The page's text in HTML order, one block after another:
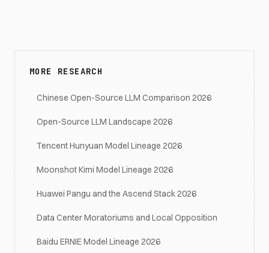
MORE RESEARCH
Chinese Open-Source LLM Comparison 2026
Open-Source LLM Landscape 2026
Tencent Hunyuan Model Lineage 2026
Moonshot Kimi Model Lineage 2026
Huawei Pangu and the Ascend Stack 2026
Data Center Moratoriums and Local Opposition
Baidu ERNIE Model Lineage 2026
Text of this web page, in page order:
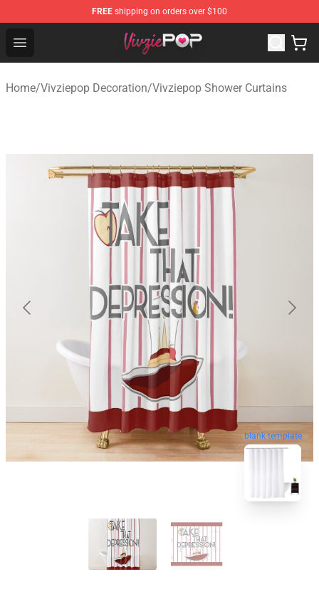
FREE shipping on orders over $100
Open menu
Vivziepop Shop - Official Vivziepop Merchandise Store
Home/Vivziepop Decoration/Vivziepop Shower Curtains
blank template
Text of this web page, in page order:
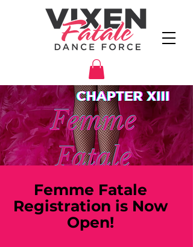
Femme Fatale
Registration is Now
Open!
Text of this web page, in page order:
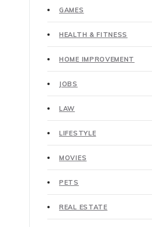
GAMES
HEALTH & FITNESS
HOME IMPROVEMENT
JOBS
LAW
LIFESTYLE
MOVIES
PETS
REAL ESTATE

--------------------------------

HOW TO COMPLETE THIS TASK: Give back each line above exactly, with pictures dropped.

RESULT BELOW:
The page's text in HTML order, one block after another:
MORE RESEARCH
Chinese Open-Source LLM Comparison 2026
Open-Source LLM Landscape 2026
Tencent Hunyuan Model Lineage 2026
Moonshot Kimi Model Lineage 2026
Huawei Pangu and the Ascend Stack 2026
Data Center Moratoriums and Local Opposition
Baidu ERNIE Model Lineage 2026
Text of this web page, in page order:
FREE shipping on orders over $100
Open menu
Vivziepop Shop - Official Vivziepop Merchandise Store
Home/Vivziepop Decoration/Vivziepop Shower Curtains
blank template
Text of this web page, in page order:
Femme Fatale
Registration is Now
Open!
Text of this web page, in page order:
GAMES
HEALTH & FITNESS
HOME IMPROVEMENT
JOBS
LAW
LIFESTYLE
MOVIES
PETS
REAL ESTATE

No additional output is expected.